§ **ABOUT THIS TASK**
Having read the entries, repeat all of them exactly.

[Entries taken from a collection]
*-*-*
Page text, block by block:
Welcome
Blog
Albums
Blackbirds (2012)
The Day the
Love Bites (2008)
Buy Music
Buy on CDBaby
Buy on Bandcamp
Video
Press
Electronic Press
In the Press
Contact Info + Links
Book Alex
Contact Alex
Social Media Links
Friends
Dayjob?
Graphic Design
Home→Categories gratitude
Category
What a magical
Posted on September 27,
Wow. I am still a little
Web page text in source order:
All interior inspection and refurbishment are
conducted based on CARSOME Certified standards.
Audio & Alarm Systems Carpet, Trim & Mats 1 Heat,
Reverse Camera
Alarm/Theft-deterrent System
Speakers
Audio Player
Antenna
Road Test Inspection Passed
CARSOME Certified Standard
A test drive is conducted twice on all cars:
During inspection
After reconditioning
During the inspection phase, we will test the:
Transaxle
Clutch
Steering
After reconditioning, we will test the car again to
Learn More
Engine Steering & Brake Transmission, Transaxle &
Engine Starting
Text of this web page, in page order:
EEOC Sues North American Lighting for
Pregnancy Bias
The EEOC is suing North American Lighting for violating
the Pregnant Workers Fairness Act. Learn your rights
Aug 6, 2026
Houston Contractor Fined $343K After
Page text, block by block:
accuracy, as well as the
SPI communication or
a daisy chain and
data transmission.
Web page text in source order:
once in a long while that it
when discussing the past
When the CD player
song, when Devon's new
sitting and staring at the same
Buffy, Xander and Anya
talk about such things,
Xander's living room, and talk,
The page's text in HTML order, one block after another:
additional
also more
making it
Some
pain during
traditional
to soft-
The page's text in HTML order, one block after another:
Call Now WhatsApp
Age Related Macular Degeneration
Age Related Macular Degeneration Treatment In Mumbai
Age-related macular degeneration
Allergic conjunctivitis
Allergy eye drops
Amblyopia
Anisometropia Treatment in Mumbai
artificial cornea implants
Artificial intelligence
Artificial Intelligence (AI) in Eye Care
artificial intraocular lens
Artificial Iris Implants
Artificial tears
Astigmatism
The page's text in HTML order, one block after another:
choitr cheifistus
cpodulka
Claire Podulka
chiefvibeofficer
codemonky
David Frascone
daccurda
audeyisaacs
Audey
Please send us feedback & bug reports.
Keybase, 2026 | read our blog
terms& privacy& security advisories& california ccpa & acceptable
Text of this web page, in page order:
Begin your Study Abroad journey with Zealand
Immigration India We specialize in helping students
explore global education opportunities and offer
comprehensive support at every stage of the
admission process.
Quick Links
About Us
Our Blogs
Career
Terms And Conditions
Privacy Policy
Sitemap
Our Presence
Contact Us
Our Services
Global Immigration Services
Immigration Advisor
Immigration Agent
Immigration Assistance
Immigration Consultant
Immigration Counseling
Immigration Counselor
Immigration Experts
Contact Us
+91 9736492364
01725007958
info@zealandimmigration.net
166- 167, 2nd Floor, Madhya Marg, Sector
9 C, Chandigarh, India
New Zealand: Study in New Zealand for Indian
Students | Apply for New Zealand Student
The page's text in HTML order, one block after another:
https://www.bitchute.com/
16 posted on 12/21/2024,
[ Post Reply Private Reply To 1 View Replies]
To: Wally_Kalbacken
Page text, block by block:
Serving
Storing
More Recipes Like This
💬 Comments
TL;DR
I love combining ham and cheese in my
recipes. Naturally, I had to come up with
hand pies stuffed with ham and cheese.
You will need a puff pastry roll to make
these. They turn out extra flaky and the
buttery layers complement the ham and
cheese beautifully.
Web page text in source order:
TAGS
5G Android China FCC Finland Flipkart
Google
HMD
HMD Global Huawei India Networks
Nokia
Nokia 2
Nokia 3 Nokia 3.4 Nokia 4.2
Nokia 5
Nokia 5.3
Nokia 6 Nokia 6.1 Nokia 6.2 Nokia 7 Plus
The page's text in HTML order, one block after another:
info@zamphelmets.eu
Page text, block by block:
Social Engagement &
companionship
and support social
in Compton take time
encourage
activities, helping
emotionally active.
*-*-*
§ **SOLUTION**
Page text, block by block:
Welcome
Blog
Albums
Blackbirds (2012)
The Day the
Love Bites (2008)
Buy Music
Buy on CDBaby
Buy on Bandcamp
Video
Press
Electronic Press
In the Press
Contact Info + Links
Book Alex
Contact Alex
Social Media Links
Friends
Dayjob?
Graphic Design
Home→Categories gratitude
Category
What a magical
Posted on September 27,
Wow. I am still a little
Web page text in source order:
All interior inspection and refurbishment are
conducted based on CARSOME Certified standards.
Audio & Alarm Systems Carpet, Trim & Mats 1 Heat,
Reverse Camera
Alarm/Theft-deterrent System
Speakers
Audio Player
Antenna
Road Test Inspection Passed
CARSOME Certified Standard
A test drive is conducted twice on all cars:
During inspection
After reconditioning
During the inspection phase, we will test the:
Transaxle
Clutch
Steering
After reconditioning, we will test the car again to
Learn More
Engine Steering & Brake Transmission, Transaxle &
Engine Starting
Text of this web page, in page order:
EEOC Sues North American Lighting for
Pregnancy Bias
The EEOC is suing North American Lighting for violating
the Pregnant Workers Fairness Act. Learn your rights
Aug 6, 2026
Houston Contractor Fined $343K After
Page text, block by block:
accuracy, as well as the
SPI communication or
a daisy chain and
data transmission.
Web page text in source order:
once in a long while that it
when discussing the past
When the CD player
song, when Devon's new
sitting and staring at the same
Buffy, Xander and Anya
talk about such things,
Xander's living room, and talk,
The page's text in HTML order, one block after another:
additional
also more
making it
Some
pain during
traditional
to soft-
The page's text in HTML order, one block after another:
Call Now WhatsApp
Age Related Macular Degeneration
Age Related Macular Degeneration Treatment In Mumbai
Age-related macular degeneration
Allergic conjunctivitis
Allergy eye drops
Amblyopia
Anisometropia Treatment in Mumbai
artificial cornea implants
Artificial intelligence
Artificial Intelligence (AI) in Eye Care
artificial intraocular lens
Artificial Iris Implants
Artificial tears
Astigmatism
The page's text in HTML order, one block after another:
choitr cheifistus
cpodulka
Claire Podulka
chiefvibeofficer
codemonky
David Frascone
daccurda
audeyisaacs
Audey
Please send us feedback & bug reports.
Keybase, 2026 | read our blog
terms& privacy& security advisories& california ccpa & acceptable
Text of this web page, in page order:
Begin your Study Abroad journey with Zealand
Immigration India We specialize in helping students
explore global education opportunities and offer
comprehensive support at every stage of the
admission process.
Quick Links
About Us
Our Blogs
Career
Terms And Conditions
Privacy Policy
Sitemap
Our Presence
Contact Us
Our Services
Global Immigration Services
Immigration Advisor
Immigration Agent
Immigration Assistance
Immigration Consultant
Immigration Counseling
Immigration Counselor
Immigration Experts
Contact Us
+91 9736492364
01725007958
info@zealandimmigration.net
166- 167, 2nd Floor, Madhya Marg, Sector
9 C, Chandigarh, India
New Zealand: Study in New Zealand for Indian
Students | Apply for New Zealand Student
The page's text in HTML order, one block after another:
https://www.bitchute.com/
16 posted on 12/21/2024,
[ Post Reply Private Reply To 1 View Replies]
To: Wally_Kalbacken
Page text, block by block:
Serving
Storing
More Recipes Like This
💬 Comments
TL;DR
I love combining ham and cheese in my
recipes. Naturally, I had to come up with
hand pies stuffed with ham and cheese.
You will need a puff pastry roll to make
these. They turn out extra flaky and the
buttery layers complement the ham and
cheese beautifully.
Web page text in source order:
TAGS
5G Android China FCC Finland Flipkart
Google
HMD
HMD Global Huawei India Networks
Nokia
Nokia 2
Nokia 3 Nokia 3.4 Nokia 4.2
Nokia 5
Nokia 5.3
Nokia 6 Nokia 6.1 Nokia 6.2 Nokia 7 Plus
The page's text in HTML order, one block after another:
info@zamphelmets.eu
Page text, block by block:
Social Engagement &
companionship
and support social
in Compton take time
encourage
activities, helping
emotionally active.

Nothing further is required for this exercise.